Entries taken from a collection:
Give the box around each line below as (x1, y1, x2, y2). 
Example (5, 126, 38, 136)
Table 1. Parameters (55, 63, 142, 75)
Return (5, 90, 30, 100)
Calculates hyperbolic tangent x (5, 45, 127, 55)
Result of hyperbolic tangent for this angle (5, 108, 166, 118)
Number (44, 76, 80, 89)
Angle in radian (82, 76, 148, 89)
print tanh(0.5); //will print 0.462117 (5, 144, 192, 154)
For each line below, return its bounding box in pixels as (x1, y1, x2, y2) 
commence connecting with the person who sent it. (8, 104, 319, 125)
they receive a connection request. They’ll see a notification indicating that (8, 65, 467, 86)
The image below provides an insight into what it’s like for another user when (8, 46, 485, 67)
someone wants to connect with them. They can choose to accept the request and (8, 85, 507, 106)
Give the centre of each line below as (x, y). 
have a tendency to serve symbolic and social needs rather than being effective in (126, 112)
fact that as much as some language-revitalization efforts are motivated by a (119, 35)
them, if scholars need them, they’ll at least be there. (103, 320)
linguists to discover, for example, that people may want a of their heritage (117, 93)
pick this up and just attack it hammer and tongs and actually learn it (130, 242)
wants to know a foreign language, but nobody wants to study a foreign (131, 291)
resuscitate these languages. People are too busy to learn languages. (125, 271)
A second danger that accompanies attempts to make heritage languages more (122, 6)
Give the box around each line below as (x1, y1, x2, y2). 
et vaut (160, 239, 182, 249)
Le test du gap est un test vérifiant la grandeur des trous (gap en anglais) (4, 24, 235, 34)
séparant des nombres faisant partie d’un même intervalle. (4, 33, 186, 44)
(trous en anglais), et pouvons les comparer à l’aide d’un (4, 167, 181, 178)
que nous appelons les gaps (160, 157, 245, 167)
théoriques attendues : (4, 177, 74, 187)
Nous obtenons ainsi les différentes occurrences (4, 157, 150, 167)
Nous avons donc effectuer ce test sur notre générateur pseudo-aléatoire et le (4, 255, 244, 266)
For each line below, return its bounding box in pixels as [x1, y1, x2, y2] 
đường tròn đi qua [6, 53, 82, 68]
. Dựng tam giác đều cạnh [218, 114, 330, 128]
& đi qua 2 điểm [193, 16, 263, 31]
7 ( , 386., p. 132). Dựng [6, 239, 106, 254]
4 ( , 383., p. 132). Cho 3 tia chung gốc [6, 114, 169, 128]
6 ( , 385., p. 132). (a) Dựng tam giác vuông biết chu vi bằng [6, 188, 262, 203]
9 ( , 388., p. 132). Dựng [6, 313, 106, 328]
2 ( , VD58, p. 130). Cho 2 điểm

(Work request)
Single out each line of the records above with the string "them" in it, and copy it.

(Output of the task)
someone wants to connect with them. They can choose to accept the request and (8, 85, 507, 106)
them, if scholars need them, they’ll at least be there. (103, 320)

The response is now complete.